▸ **EXERCISE DESCRIPTION**
In the following listing, work out how many lines contain the string "Traffic", and state only that number.

=======

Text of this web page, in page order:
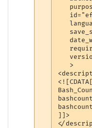
   >
<![CDATA[
]]>
</
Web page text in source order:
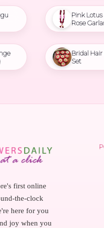
Pink Lotus
Rose
Bridal
Set
first online
the-clock
here for you
joy when you
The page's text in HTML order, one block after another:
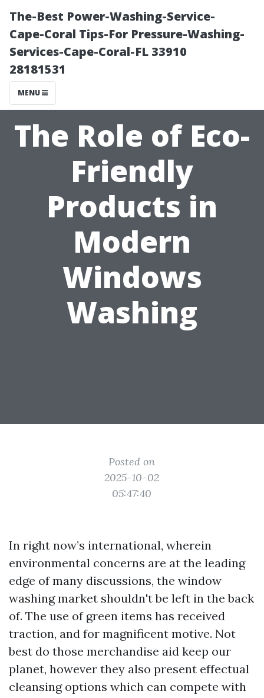
The-Best Power-Washing-Service-
Cape-Coral Tips-For Pressure-Washing-
Services-Cape-Coral-FL 33910
28181531
MENU
The Role of Eco-
Friendly
Products in
Modern
Windows
Washing
Posted on
2025-10-02
05:47:40
In right now’s international, wherein
environmental concerns are at the leading
edge of many discussions, the window
washing market shouldn't be left in the back
of. The use of green items has received
traction, and for magnificent motive. Not
best do those merchandise aid keep our
planet, however they also present effectual
cleansing options which can compete with
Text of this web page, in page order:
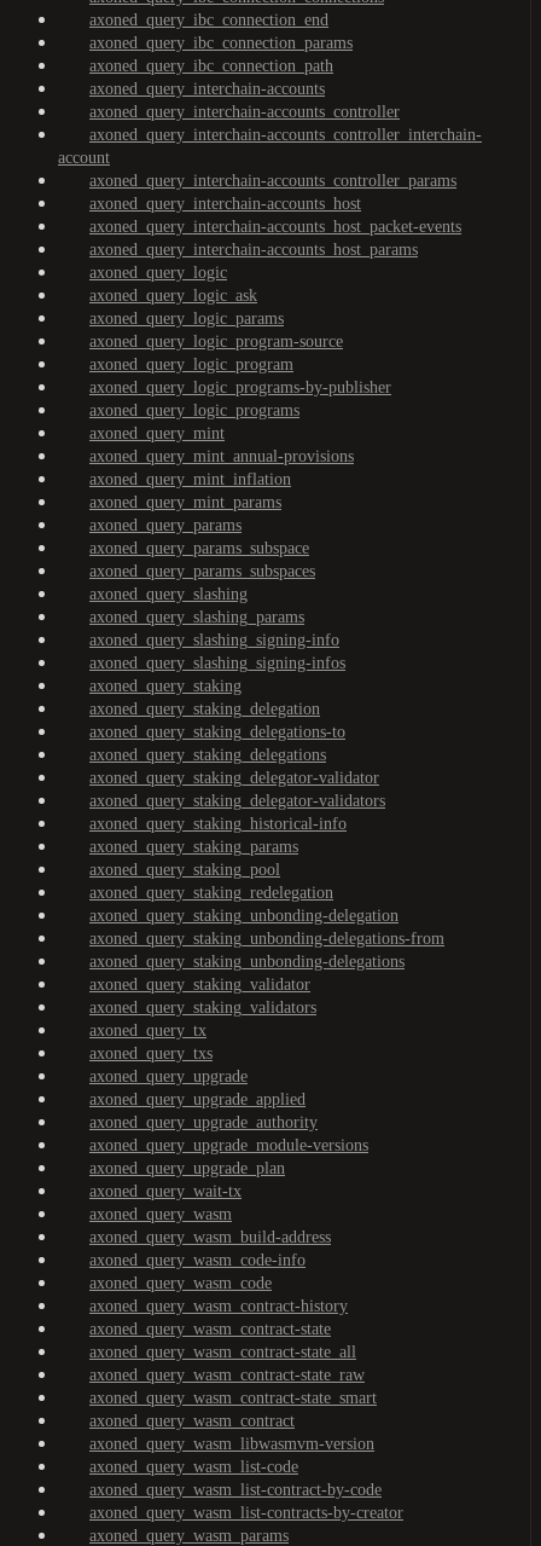
axoned_query_ibc_connection_end
axoned_query_ibc_connection_params
axoned_query_ibc_connection_path
axoned_query_interchain-accounts
axoned_query_interchain-accounts_controller
axoned_query_interchain-accounts_controller_interchain-
account
axoned_query_interchain-accounts_controller_params
axoned_query_interchain-accounts_host
axoned_query_interchain-accounts_host_packet-events
axoned_query_interchain-accounts_host_params
axoned_query_logic
axoned_query_logic_ask
axoned_query_logic_params
axoned_query_logic_program-source
axoned_query_logic_program
axoned_query_logic_programs-by-publisher
axoned_query_logic_programs
axoned_query_mint
axoned_query_mint_annual-provisions
axoned_query_mint_inflation
axoned_query_mint_params
axoned_query_params
axoned_query_params_subspace
axoned_query_params_subspaces
axoned_query_slashing
axoned_query_slashing_params
axoned_query_slashing_signing-info
axoned_query_slashing_signing-infos
axoned_query_staking
axoned_query_staking_delegation
axoned_query_staking_delegations-to
axoned_query_staking_delegations
axoned_query_staking_delegator-validator
axoned_query_staking_delegator-validators
axoned_query_staking_historical-info
axoned_query_staking_params
axoned_query_staking_pool
axoned_query_staking_redelegation
axoned_query_staking_unbonding-delegation
axoned_query_staking_unbonding-delegations-from
axoned_query_staking_unbonding-delegations
axoned_query_staking_validator
axoned_query_staking_validators
axoned_query_tx
axoned_query_txs
axoned_query_upgrade
axoned_query_upgrade_applied
axoned_query_upgrade_authority
axoned_query_upgrade_module-versions
axoned_query_upgrade_plan
axoned_query_wait-tx
axoned_query_wasm
axoned_query_wasm_build-address
axoned_query_wasm_code-info
axoned_query_wasm_code
axoned_query_wasm_contract-history
axoned_query_wasm_contract-state
axoned_query_wasm_contract-state_all
axoned_query_wasm_contract-state_raw
axoned_query_wasm_contract-state_smart
axoned_query_wasm_contract
axoned_query_wasm_libwasmvm-version
axoned_query_wasm_list-code
axoned_query_wasm_list-contract-by-code
axoned_query_wasm_list-contracts-by-creator
axoned_query_wasm_params
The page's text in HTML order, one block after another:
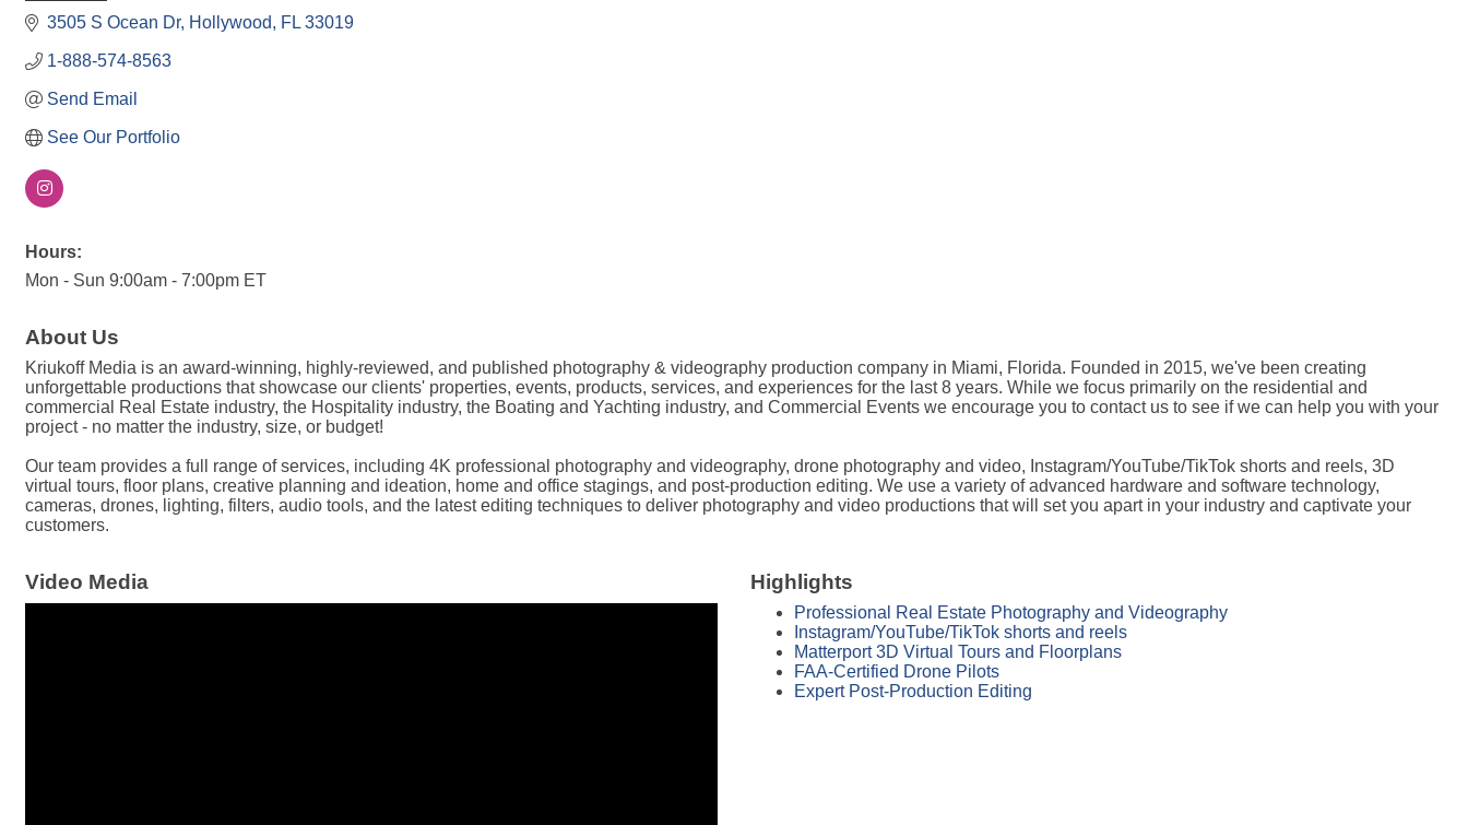
3505 S Ocean Dr Hollywood FL 33019
1-888-574-8563
Send Email
See Our Portfolio
Hours:
Mon - Sun 9:00am - 7:00pm ET
About Us
Kriukoff Media is an award-winning, highly-reviewed, and published photography & videography production company in Miami, Florida. Founded in 2015, we've been creating
unforgettable productions that showcase our clients' properties, events, products, services, and experiences for the last 8 years. While we focus primarily on the residential and
commercial Real Estate industry, the Hospitality industry, the Boating and Yachting industry, and Commercial Events we encourage you to contact us to see if we can help you with your
project - no matter the industry, size, or budget!
Our team provides a full range of services, including 4K professional photography and videography, drone photography and video, Instagram/YouTube/TikTok shorts and reels, 3D
virtual tours, floor plans, creative planning and ideation, home and office stagings, and post-production editing. We use a variety of advanced hardware and software technology,
cameras, drones, lighting, filters, audio tools, and the latest editing techniques to deliver photography and video productions that will set you apart in your industry and captivate your
customers.
Video Media Highlights
Professional Real Estate Photography and Videography
Instagram/YouTube/TikTok shorts and reels
Matterport 3D Virtual Tours and Floorplans
FAA-Certified Drone Pilots
Expert Post-Production Editing
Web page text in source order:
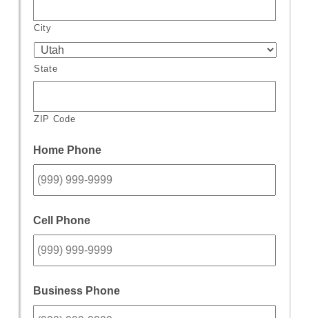
City
State
ZIP Code
Home Phone
Cell Phone
Business Phone
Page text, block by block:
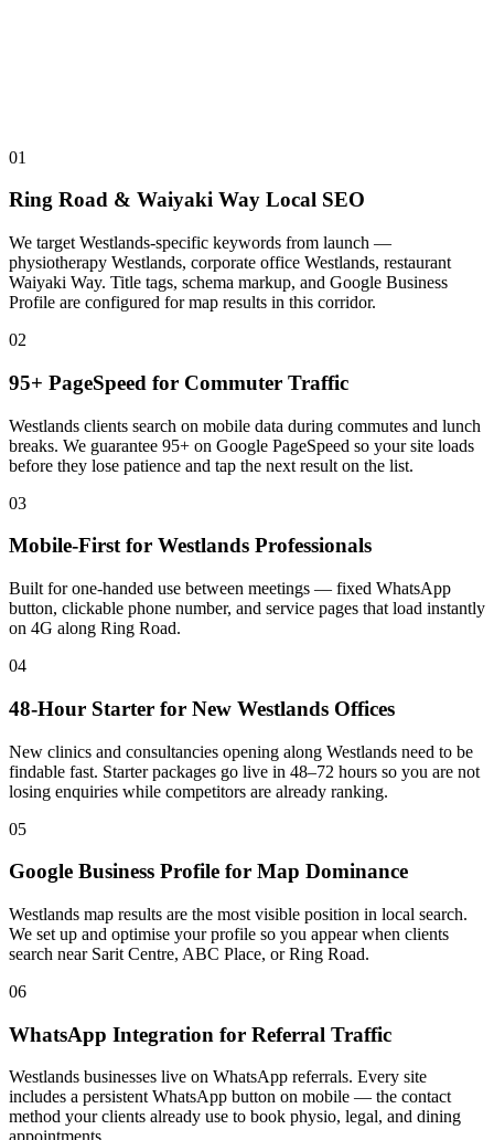
01
Ring Road & Waiyaki Way Local SEO
We target Westlands-specific keywords from launch —
physiotherapy Westlands, corporate office Westlands, restaurant
Waiyaki Way. Title tags, schema markup, and Google Business
Profile are configured for map results in this corridor.
02
95+ PageSpeed for Commuter Traffic
Westlands clients search on mobile data during commutes and lunch
breaks. We guarantee 95+ on Google PageSpeed so your site loads
before they lose patience and tap the next result on the list.
03
Mobile-First for Westlands Professionals
Built for one-handed use between meetings — fixed WhatsApp
button, clickable phone number, and service pages that load instantly
on 4G along Ring Road.
04
48-Hour Starter for New Westlands Offices
New clinics and consultancies opening along Westlands need to be
findable fast. Starter packages go live in 48–72 hours so you are not
losing enquiries while competitors are already ranking.
05
Google Business Profile for Map Dominance
Westlands map results are the most visible position in local search.
We set up and optimise your profile so you appear when clients
search near Sarit Centre, ABC Place, or Ring Road.
06
WhatsApp Integration for Referral Traffic
Westlands businesses live on WhatsApp referrals. Every site
includes a persistent WhatsApp button on mobile — the contact
method your clients already use to book physio, legal, and dining
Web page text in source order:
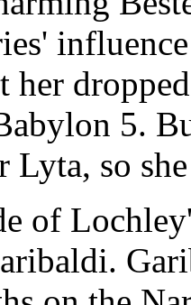
her
5.
Lyta, so
of
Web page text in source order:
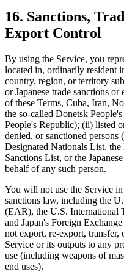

=======

▸ **RESPONSE AREA**
2